Venice and its surrounding geology did not actually possess rock matter as such, but there seemed to be the occasional protrusion from tectonic plates that bore up through the loose ocean floor. Besides, with a history spanning several centuries, Venice could very well have had rock under it, lying closer to the surface. There was no way to know what was truly under such antediluvian structures.

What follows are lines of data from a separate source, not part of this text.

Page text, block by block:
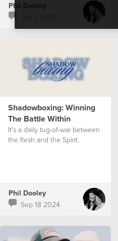
Phil Dooley
Shadowboxing: Winning
The Battle Within
It's a daily tug-of-war between
the flesh and the Spirit.
Phil Dooley
Sep 18 2024
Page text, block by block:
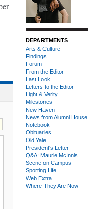
DEPARTMENTS
Arts & Culture
Findings
Forum
From the Editor
Last Look
Letters to the Editor
Light & Verity
Milestones
New Haven
News from Alumni House
Notebook
Obituaries
Old Yale
President's Letter
Q&A: Maurie McInnis
Scene on Campus
Sporting Life
Web Extra
Where They Are Now
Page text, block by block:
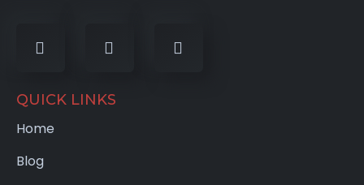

Agatha tried her best to ignore the narrowing throat of rock and filthy water bringing her down, but her instincts threatened to send her into a panic. The corridor seemed to go on forever and she was running out of composure, even knowing full well that a tantrum would profit her nothing, along with killing her in the process. Purdue slowed, vexing his sister once again by acting like a stopper obstructing a drain. He pointed to the wall just before the mouth of the junction they had reached.
Etched in the stone with those same tools was the word ARC. They exchanged looks of perplexity and shrugged, wondering what this place had to do with the ARK that was planned during approximately the same time frame as when the tunnel was dug. It was an interesting development for the Purdues. They were both harboring the same notion. Perhaps this had been planned as the original ARK?
From the junction the only way was upward, still worming through the rock tunnel. At first the mouth of their current tunnel looked like a dead end of stone, but on closer inspection it was just a chimney that they had to enter and from there climb up. Agatha hated the small space that she was not even certain would lead them anywhere before they ran out of oxygen, but she had to complete the journey. There was no use in turning back now. The only consolation was that the entry of the stone chimney rose above the water level, therefore rescuing Agatha from another minute in the hazardous brown muck.
They removed their masks in the confined space of the tubular conduit, their faces showing the exertion of the swim in the grotesque shadows that the flashlights shifted across their faces every time they moved.
“See? That wasn’t so bad, was it?” Purdue grinned.
“No, I agree. It was positively fabulous. We should do it again soon,” she snapped, huffing and puffing from relief rather than fatigue. Her brother chuckled at her sarcastic response and checked his tablet again, expanding it somewhat with a sweep of his thumb. Agatha’s big blue eyes ogled the process in silence as the dimensions and markers reflected on her wet face. “I’m no expert, David, but I would guess that the next move should be up this tunnel. Seems like the only logical direction, does it not?”